* Your assignment: This task calls for the lines below starting at the one containing "Can’t have enough pairs! (11, 167, 133, 179)" and ending at the one containing "venue.categoryEvent.experience [84, 53, 312, 78]", repeated exactly with both ends kept and pictures left out.

* Dataset records:
.....

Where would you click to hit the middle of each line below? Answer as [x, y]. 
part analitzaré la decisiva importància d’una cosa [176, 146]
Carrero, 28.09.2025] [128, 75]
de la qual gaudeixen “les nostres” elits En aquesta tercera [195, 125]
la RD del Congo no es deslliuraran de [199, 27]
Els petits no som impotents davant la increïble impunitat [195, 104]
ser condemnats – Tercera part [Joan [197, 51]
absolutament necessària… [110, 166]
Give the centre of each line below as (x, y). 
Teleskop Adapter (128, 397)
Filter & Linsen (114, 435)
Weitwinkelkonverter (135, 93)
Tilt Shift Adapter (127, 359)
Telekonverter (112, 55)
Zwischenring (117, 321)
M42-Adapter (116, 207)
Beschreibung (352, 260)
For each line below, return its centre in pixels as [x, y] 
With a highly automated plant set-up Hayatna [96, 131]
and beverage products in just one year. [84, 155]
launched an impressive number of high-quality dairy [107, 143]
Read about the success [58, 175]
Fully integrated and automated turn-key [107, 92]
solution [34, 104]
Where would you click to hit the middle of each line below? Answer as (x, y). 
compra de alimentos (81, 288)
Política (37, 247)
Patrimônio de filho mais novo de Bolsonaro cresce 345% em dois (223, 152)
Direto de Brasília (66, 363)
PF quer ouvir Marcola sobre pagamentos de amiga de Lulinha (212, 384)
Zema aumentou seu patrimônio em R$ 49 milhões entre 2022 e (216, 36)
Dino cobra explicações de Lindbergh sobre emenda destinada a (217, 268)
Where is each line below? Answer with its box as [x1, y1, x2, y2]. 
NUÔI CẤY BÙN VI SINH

.....

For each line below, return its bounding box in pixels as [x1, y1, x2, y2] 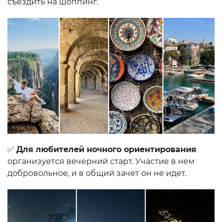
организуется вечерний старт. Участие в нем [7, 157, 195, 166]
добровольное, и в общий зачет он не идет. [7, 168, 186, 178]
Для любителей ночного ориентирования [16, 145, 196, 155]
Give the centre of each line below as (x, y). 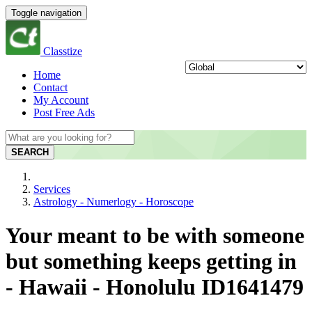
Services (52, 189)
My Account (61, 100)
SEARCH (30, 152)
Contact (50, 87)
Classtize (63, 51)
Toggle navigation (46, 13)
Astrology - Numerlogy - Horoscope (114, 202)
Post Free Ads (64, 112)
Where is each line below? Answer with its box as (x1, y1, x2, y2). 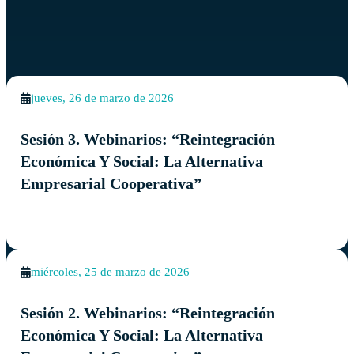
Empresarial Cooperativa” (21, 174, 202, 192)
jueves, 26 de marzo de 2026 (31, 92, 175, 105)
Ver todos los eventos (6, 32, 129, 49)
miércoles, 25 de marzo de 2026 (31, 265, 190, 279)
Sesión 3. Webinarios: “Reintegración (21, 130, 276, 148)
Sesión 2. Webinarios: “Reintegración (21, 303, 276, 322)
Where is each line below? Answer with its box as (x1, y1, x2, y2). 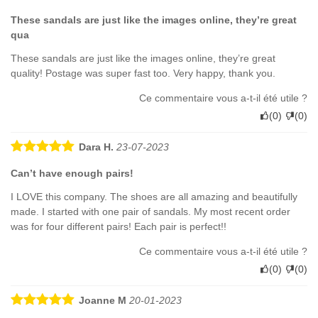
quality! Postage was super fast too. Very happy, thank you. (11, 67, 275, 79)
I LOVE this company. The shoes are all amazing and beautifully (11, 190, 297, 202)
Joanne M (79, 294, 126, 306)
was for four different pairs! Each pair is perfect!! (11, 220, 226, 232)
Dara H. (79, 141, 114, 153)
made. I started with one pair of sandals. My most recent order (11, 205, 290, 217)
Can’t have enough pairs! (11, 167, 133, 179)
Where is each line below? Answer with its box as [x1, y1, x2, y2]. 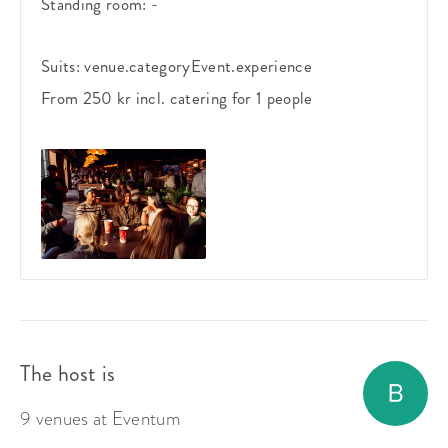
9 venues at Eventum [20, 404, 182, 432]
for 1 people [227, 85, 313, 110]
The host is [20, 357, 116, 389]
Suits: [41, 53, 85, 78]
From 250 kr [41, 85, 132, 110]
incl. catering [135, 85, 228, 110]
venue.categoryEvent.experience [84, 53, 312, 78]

.....

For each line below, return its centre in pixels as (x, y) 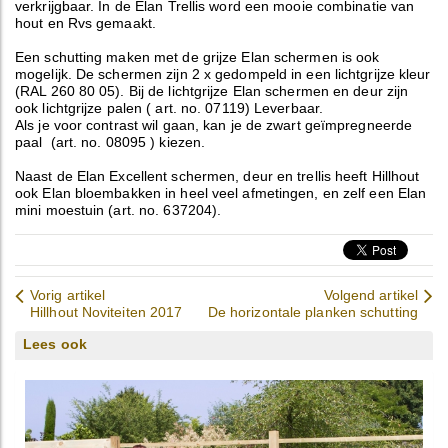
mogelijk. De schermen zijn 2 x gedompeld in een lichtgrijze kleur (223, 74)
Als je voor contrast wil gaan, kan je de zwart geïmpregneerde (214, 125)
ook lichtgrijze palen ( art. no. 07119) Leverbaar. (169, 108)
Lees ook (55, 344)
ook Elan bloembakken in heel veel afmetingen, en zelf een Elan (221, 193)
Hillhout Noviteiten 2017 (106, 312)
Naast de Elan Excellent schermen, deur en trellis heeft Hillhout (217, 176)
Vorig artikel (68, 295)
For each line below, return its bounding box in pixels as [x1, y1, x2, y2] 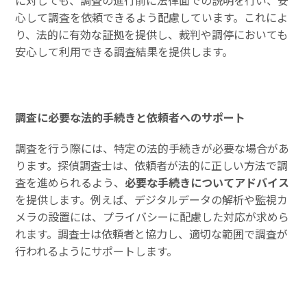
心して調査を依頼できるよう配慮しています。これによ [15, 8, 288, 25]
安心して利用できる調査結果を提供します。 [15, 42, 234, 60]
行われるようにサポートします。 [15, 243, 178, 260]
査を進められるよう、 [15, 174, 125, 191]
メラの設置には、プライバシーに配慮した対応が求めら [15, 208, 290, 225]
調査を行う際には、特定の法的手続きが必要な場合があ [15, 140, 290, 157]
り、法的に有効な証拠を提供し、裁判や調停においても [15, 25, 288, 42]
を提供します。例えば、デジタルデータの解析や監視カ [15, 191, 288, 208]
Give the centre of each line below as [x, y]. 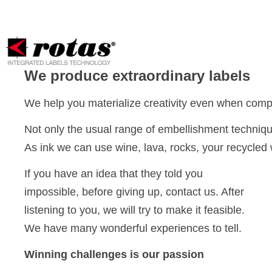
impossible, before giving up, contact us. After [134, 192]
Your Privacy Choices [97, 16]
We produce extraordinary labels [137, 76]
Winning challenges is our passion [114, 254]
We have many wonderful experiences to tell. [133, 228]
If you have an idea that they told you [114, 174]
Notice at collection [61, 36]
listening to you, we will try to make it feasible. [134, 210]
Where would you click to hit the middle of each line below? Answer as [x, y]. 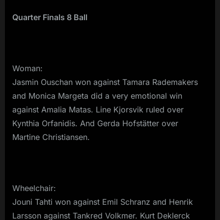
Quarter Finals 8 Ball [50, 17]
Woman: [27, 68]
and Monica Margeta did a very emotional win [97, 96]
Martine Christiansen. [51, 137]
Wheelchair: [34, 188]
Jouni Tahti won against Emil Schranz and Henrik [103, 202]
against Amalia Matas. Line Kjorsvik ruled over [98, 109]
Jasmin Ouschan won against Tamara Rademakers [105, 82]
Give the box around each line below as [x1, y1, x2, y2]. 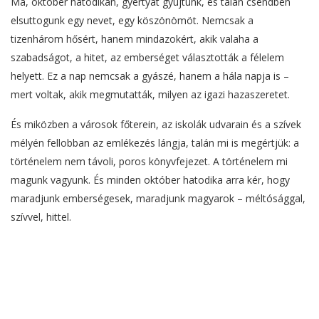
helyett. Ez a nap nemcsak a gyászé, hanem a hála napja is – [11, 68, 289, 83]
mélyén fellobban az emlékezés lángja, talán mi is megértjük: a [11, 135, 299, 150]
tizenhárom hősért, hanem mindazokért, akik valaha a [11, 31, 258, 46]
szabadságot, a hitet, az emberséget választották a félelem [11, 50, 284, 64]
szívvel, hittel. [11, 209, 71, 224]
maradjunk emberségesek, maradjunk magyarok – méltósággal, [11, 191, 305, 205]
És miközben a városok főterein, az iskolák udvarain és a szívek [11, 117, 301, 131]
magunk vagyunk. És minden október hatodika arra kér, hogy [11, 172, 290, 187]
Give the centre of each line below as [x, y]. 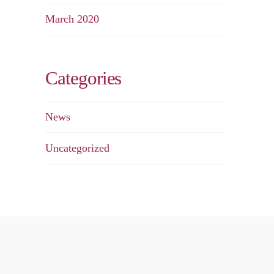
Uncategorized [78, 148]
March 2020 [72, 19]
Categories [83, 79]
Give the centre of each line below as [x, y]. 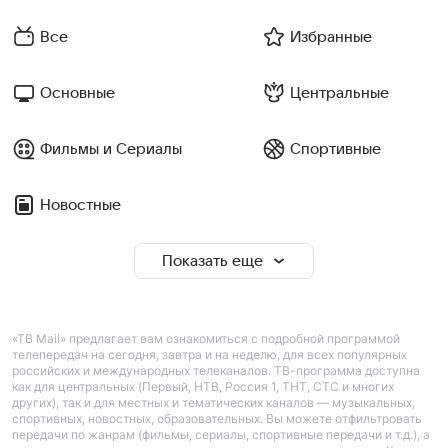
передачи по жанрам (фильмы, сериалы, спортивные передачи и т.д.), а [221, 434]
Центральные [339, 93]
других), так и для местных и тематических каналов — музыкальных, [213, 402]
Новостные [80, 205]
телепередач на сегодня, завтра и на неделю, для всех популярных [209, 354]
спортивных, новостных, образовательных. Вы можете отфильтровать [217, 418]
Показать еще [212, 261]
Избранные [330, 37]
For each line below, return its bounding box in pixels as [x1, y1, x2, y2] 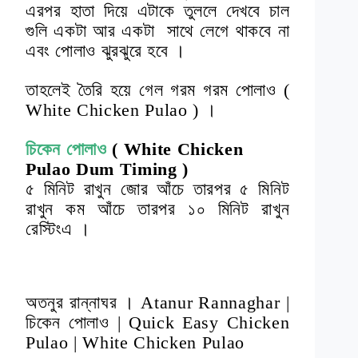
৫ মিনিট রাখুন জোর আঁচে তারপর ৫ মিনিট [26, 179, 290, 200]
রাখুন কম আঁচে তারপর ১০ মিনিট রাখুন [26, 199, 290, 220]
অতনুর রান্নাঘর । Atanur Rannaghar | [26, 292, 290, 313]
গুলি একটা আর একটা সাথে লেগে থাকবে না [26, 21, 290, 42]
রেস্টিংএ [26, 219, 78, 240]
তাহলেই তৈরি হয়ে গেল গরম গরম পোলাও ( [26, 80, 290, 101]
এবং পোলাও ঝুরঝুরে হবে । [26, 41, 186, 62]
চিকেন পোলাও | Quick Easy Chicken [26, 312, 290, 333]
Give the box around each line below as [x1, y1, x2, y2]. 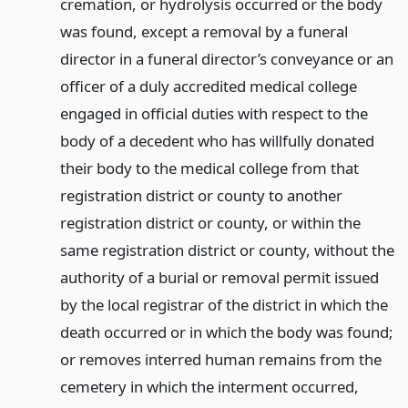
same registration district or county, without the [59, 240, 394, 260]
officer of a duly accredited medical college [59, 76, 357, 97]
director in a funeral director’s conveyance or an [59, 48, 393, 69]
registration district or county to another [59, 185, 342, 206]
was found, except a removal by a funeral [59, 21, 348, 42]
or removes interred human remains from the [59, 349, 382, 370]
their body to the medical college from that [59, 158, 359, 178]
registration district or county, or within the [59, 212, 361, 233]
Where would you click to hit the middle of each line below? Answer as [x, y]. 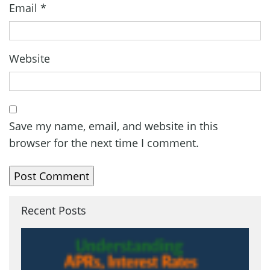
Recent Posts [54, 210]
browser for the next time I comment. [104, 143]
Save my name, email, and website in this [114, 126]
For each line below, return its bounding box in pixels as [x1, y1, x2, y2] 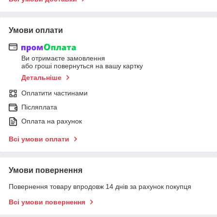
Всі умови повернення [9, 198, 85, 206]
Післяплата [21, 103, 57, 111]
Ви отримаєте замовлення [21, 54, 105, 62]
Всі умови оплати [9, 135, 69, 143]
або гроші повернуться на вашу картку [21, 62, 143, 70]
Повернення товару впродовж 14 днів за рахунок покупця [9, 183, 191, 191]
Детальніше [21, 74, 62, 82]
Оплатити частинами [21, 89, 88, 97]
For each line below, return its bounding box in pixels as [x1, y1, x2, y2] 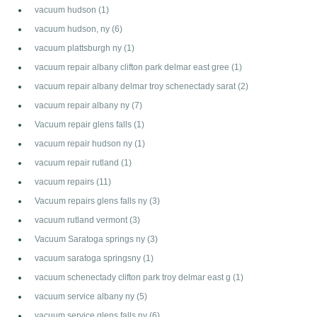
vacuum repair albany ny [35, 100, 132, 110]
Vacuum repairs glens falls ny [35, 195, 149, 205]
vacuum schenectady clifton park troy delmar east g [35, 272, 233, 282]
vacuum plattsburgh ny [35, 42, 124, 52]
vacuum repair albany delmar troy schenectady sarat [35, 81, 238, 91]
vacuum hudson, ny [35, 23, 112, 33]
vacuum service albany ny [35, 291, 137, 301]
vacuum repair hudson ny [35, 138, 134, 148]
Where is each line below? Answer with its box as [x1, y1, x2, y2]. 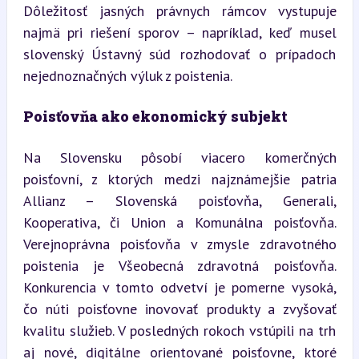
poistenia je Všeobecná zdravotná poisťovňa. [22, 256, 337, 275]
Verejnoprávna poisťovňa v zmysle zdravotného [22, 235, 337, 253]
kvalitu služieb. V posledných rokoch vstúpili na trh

.....

* Answer for this exercise:
Can’t have enough pairs! (11, 167, 133, 179)
Where is each line below? Answer with its box as [x1, y1, x2, y2]. 
9 venues at Eventum [20, 404, 182, 432]
for 1 people [227, 85, 313, 110]
The host is [20, 357, 116, 389]
Suits: [41, 53, 85, 78]
From 250 kr [41, 85, 132, 110]
incl. catering [135, 85, 228, 110]
venue.categoryEvent.experience [84, 53, 312, 78]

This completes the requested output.